# General > Literature >  Six word life stories

## badger

This was on the radio last week and I'm sure orgers can do better.  Ernest Hemingway was challenged to put a life story into 6 words and came up with 
*for sale baby shoes never worn*

Here's the original   http://www.smithmag.net/ 
*not quite what I was planning*

Here's mine for starters
*second thoughts always better than first*

----------


## Angela

Mine would be
*a game of snakes and ladders 

*Thanks for that link, badger.  :Smile:

----------


## golach

*Wish I had thought about that*
or
*Wish I had not said that*

----------


## helenwyler

*Your 'child' fathers your 'adult' mind*.....a poor paraphrasing in six words of Blake's "The child is father of the man"....seven words!

----------


## Torvaig

I must do better next time.... ::

----------


## helenwyler

> I must do better next time....


Torvaig, 'You are better than school reports'!  

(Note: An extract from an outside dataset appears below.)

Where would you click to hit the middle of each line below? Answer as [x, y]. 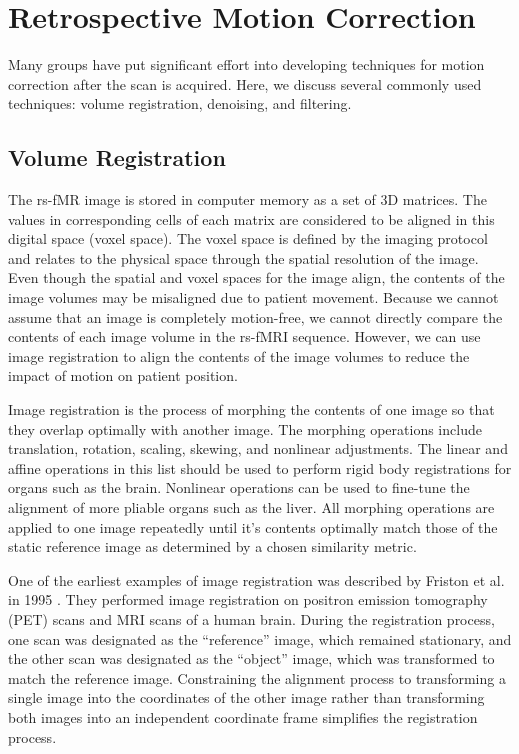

I keep trying to make a haiku :: !

----------


## Anne x

> Torvaig, 'You are better than school reports'! 
> 
> I keep trying to make a haiku!


me to Helen but I fail miserably


You must stop Talking !!! mmm wonder how that was on my reports !!!

----------


## Sporran

Here's mine:

Left Caithness, mostly overseas since then.

----------


## the second coming

*Dont waste breath on bad words.*

----------


## lynne duncan

watching carefully to see what's next

----------


## wifie

me and my great big gob

----------


## Cedric Farthsbottom III

My Dad didn't give a damn

Not as strong but still true.

----------


## scotsboy

Observed, listened, participated but remained cynical.

----------


## karia

Humour and warmth surrounded me always.

----------


## Riffman

I came, I saw, I shot.

 ::

----------


## Saveman

Getting better all the time, hopefully.

----------


## honey

prepared for worst, hoping for best....

----------


## sionss

*ace game can i please play?*

----------


## Anne x

you are young the future is yours
in your hands it does stay !!!

----------


## Kenn

I baint as green as I'm cabbage looking!

----------


## Sporran

> you are young the future is yours
> in your hands it does stay !!!





> I baint as green as I'm cabbage looking!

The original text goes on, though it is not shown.